Blonde Woman nodded along, assuring, “I’m sure it’s no more than the average French person.”
Homely Woman took that “observation” as an opportunity to brag, “I guess I am more French than American now.”
For Juliet, this was when wanting to punch someone gave way to wanting to vomit all over them. She couldn’t imagine what kind of company had hired such a pair of clucking hens, but she guessed it must have been an American enterprise. Maybe the last of the companies that would offer the option to transfer an employee from one major city to another. Like the one that Emily Cooper worked for. Another dumb bitch who served as “inspiration” for the Americans to come in droves. Americans just like these. The kind who thought they were special or different, but were really an exact replica of the caricatures presented to Europeans in media and beyond. And yes, if anyone could hear Juliet’s internal monologue right now, they would be inclined to ask her what she thought made her so special and different from the rest of the star-spangled chaff. She would happily tell them that, for one thing, she didn’t run her fucking mouth in public places. Yammering on either about nothing, or things that really shouldn’t be discussed in front of others. Like one’s planned dependency on Xanax so they could get through a frivolous Christmas party. And, Christmas, by the way, was still three months from arriving, which honestly made this whole exchange even more pathetic.
Mercifully, before Homely or Blonde Woman could say anything else about addictions, Bun-wah or the Christmas party at large, Juliet managed to dig her headphones out from the bottom of her purse. She then put them on with over-the-top franticness that she hoped the Americans noticed. Because it might mean they comprehended that being able to hear their conversation was untenable for anyone who could understand English. But, of course, it wasn’t a very American quality to be aware of other people, least of all their feelings.
After a few more minutes, Juliet was due to get off at her stop near the Haut-de-Forme.

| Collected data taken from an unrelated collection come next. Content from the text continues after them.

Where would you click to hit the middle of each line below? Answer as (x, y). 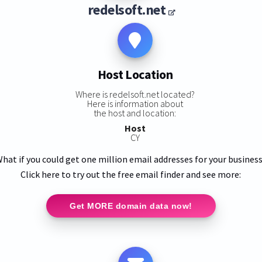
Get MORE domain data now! (131, 206)
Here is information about (135, 103)
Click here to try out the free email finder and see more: (131, 174)
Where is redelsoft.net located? (135, 94)
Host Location (135, 75)
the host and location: (135, 113)
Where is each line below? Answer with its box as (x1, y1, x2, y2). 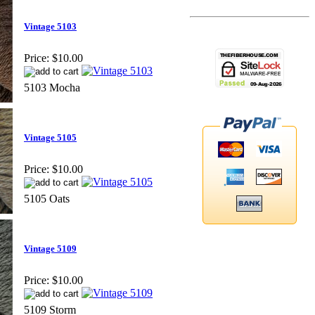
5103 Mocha (24, 81, 80, 94)
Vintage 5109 (24, 243, 77, 255)
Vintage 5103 (24, 21, 77, 32)
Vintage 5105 (24, 132, 77, 143)
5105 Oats (24, 192, 70, 205)
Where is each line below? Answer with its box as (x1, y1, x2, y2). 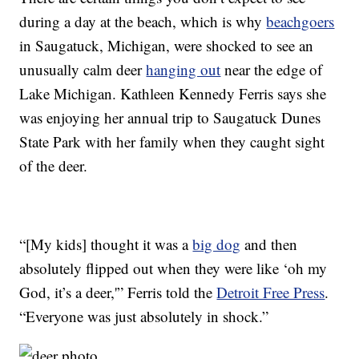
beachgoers (266, 10, 335, 31)
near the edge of (220, 58, 323, 79)
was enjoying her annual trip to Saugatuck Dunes (19, 107, 321, 127)
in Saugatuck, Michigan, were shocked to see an (19, 34, 314, 55)
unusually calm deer (19, 58, 147, 79)
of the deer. (19, 155, 88, 175)
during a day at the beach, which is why (19, 10, 267, 31)
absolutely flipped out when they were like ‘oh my (19, 257, 328, 278)
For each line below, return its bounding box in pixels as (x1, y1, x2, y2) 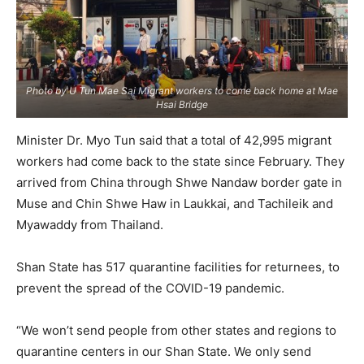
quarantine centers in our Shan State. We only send (16, 344, 311, 359)
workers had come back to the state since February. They (16, 154, 344, 169)
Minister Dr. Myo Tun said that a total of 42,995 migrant (16, 132, 331, 148)
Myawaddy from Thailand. (16, 217, 163, 232)
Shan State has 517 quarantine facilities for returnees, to (16, 259, 340, 275)
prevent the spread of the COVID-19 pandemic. (16, 280, 284, 296)
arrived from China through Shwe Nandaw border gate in (16, 175, 342, 190)
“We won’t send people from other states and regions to (16, 323, 336, 338)
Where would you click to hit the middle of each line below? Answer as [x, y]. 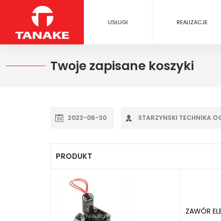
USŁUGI [118, 22]
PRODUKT [74, 156]
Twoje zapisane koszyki [122, 66]
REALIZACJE [192, 22]
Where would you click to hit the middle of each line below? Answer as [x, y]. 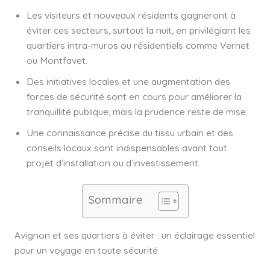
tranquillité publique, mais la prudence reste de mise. [137, 112]
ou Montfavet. [57, 61]
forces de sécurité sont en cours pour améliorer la [134, 97]
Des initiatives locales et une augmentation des [128, 82]
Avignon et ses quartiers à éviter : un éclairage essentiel [134, 235]
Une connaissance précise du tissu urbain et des [130, 133]
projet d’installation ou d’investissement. [113, 163]
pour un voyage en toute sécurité [86, 250]
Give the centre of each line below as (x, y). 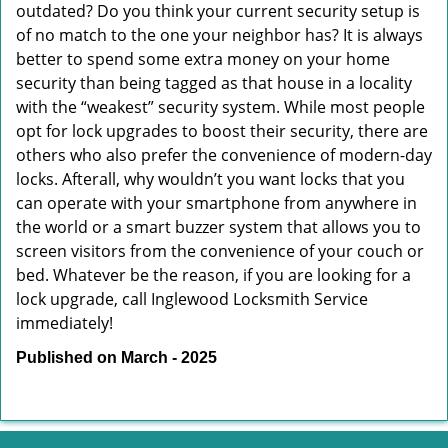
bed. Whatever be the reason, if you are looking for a (213, 275)
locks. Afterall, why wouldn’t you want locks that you (210, 179)
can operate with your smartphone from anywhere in (216, 203)
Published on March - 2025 (116, 357)
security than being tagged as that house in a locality (214, 83)
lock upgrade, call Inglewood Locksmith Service (192, 299)
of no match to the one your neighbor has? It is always (219, 35)
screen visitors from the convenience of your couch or (220, 251)
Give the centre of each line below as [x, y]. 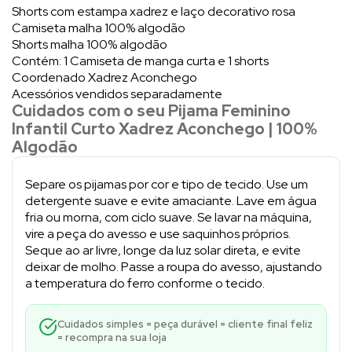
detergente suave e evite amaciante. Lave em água [171, 200]
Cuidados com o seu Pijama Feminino [151, 110]
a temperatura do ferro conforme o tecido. [145, 283]
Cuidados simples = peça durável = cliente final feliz [185, 324]
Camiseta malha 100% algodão [99, 27]
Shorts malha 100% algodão [90, 44]
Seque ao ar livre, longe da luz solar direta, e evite [163, 250]
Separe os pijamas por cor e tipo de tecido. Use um [167, 184]
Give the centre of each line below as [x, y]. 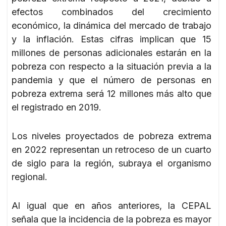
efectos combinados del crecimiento [111, 12]
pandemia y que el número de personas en [111, 80]
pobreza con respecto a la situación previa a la [111, 66]
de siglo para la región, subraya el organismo [111, 163]
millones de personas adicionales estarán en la [111, 52]
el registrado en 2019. [56, 107]
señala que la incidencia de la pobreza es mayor [111, 219]
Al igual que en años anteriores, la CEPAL [111, 205]
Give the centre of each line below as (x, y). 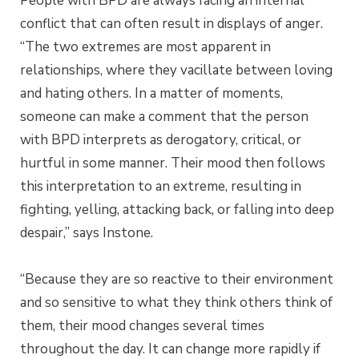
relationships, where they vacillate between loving (176, 71)
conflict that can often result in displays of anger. (173, 24)
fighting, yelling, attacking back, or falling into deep (177, 210)
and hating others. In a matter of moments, (151, 94)
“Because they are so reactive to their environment (177, 279)
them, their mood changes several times (142, 325)
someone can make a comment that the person (164, 117)
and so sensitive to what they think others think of (176, 302)
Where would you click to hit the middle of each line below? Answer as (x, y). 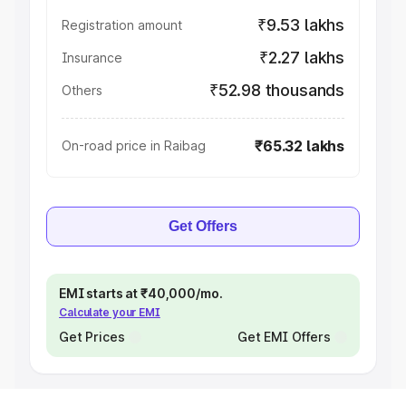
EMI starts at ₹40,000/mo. (141, 293)
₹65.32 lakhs (300, 146)
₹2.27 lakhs (301, 58)
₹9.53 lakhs (300, 25)
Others (82, 90)
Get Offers (203, 226)
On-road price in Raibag (134, 145)
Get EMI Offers (284, 337)
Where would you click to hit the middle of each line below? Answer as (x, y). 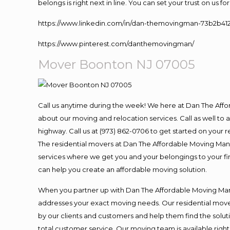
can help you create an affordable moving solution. (123, 169)
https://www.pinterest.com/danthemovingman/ (116, 44)
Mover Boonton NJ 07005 (117, 64)
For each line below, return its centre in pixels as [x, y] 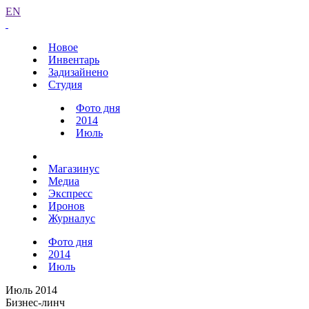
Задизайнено [78, 72]
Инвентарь [74, 60]
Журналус [72, 218]
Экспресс [70, 193]
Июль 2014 [31, 290]
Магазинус [74, 169]
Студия [65, 84]
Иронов [67, 206]
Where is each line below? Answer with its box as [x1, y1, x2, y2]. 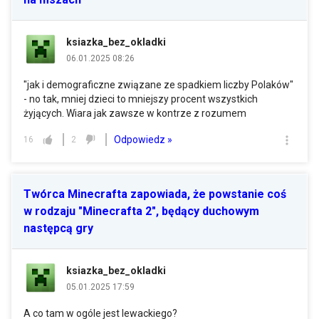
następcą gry [23, 221, 93, 235]
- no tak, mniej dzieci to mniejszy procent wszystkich [23, 93, 258, 105]
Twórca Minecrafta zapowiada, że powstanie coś [23, 187, 286, 201]
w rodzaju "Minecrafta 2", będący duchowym [23, 204, 259, 218]
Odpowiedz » [114, 133, 172, 145]
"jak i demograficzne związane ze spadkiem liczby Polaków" [23, 79, 293, 90]
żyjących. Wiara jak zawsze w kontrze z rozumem [23, 108, 246, 119]
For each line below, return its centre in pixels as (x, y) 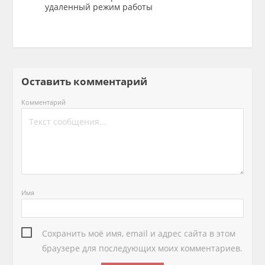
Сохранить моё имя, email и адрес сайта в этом (139, 234)
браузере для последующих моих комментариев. (143, 248)
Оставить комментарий (89, 81)
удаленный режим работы (98, 7)
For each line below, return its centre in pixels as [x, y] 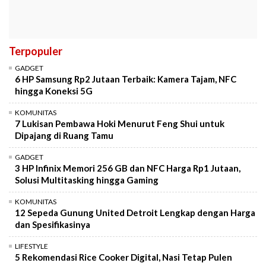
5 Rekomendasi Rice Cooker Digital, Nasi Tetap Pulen [123, 257]
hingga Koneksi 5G [54, 91]
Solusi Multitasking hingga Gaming [87, 180]
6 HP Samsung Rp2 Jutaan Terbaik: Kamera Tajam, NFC [126, 79]
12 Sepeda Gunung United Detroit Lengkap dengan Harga [135, 212]
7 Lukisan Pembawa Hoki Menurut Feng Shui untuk [120, 123]
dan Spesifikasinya [53, 224]
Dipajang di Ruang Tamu [64, 135]

To her dismay, the Christmas party cunts were disembarking there as well. What were the odds? Except for that old adage about Americans running in packs. Juliet scuttled ahead of them, headphones still firmly entrenched. She didn’t look back once, practically sprinting to the Haut-de-Forme from her case of the heebie-jeebies incurred by proximity to annoying Americans who she did not want to see herself in.
Entering the Haut-de-Forme was a much needed antidote. A place where all the girls spoke French, not to mention the sexist owner. Going about her usual preparations backstage, the vexation she had experienced minutes ago on the bus felt far away from her now. And would have stayed that way had she not realized, upon taking the stage, that the same two women were sitting in the audience front-and-center. Talking the whole way through her performance to Dua Lipa’s “Don’t Start Now.”